I'm trying to prove the following example given in my lecture notes:
Example: On $\mathbb R^{2}$ , Euclidean metric and the metric $d(x,y) = \min(1, |x-y|)$ are topologically equivalent.
Initial thoughts: I know I have to show that there are $0<c,C<\infty$ such that $$cd_1(x,y) \le d_2(x,y) \le Cd_1(x,y) $$
case i) $|x-y| \le 1$ which implies $d_2(x,y) = 1$ \case ii) $|x-y| \gt 1$ which implies $d_2(x,y) = |x-y|$
I tried using the fact that both are basically calculating distance and the following to find $c$ and $C$.
$$\sqrt[]{(p-q)^2} = |p-q|$$
I can't seem to work out a solution. Alternatively, I could show that all $d_1$ and $d_2$ open sets coincide but I have no idea how to go about that.
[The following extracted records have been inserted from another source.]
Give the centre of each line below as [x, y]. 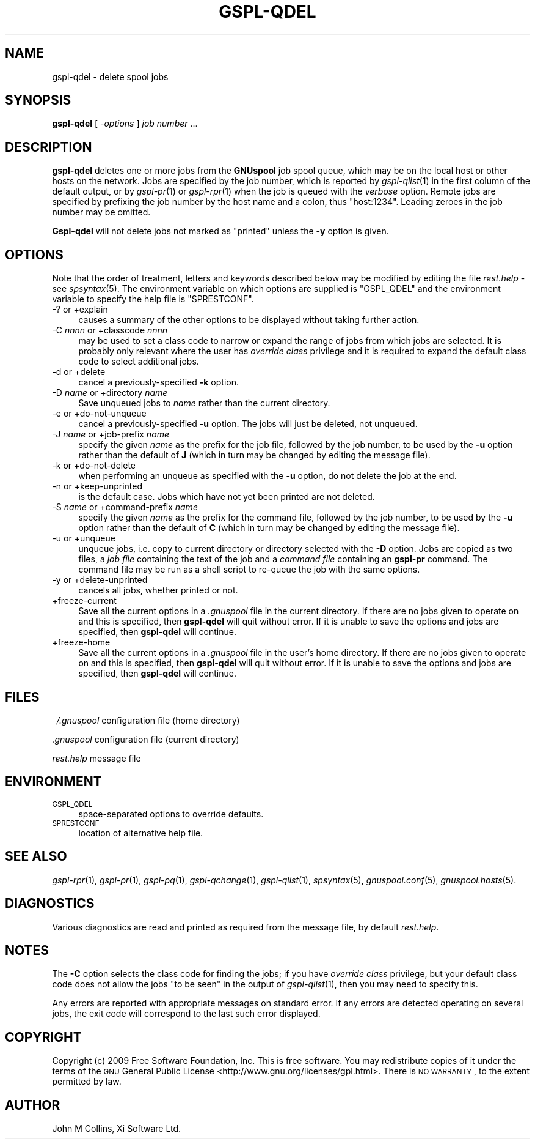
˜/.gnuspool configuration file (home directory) [146, 720]
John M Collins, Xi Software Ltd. [117, 1129]
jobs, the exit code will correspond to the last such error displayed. [186, 1014]
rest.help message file [96, 758]
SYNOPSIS [38, 100]
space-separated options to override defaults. [171, 814]
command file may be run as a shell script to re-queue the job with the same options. [249, 570]
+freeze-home [81, 642]

Any help appreciated! Sorry about the messy formatting, I'm not used to MathJax.
HINT.- Prove that the identity function is continuous from $E_1=(\mathbb R^2,d_1)$ to $E_2=(\mathbb R^2,d_2)$ and reciprocally (this is not difficult). So you have proved that every open set of $E_2$ is an open set of $E_1$ and viceversa i. e. both topologies are equivalent.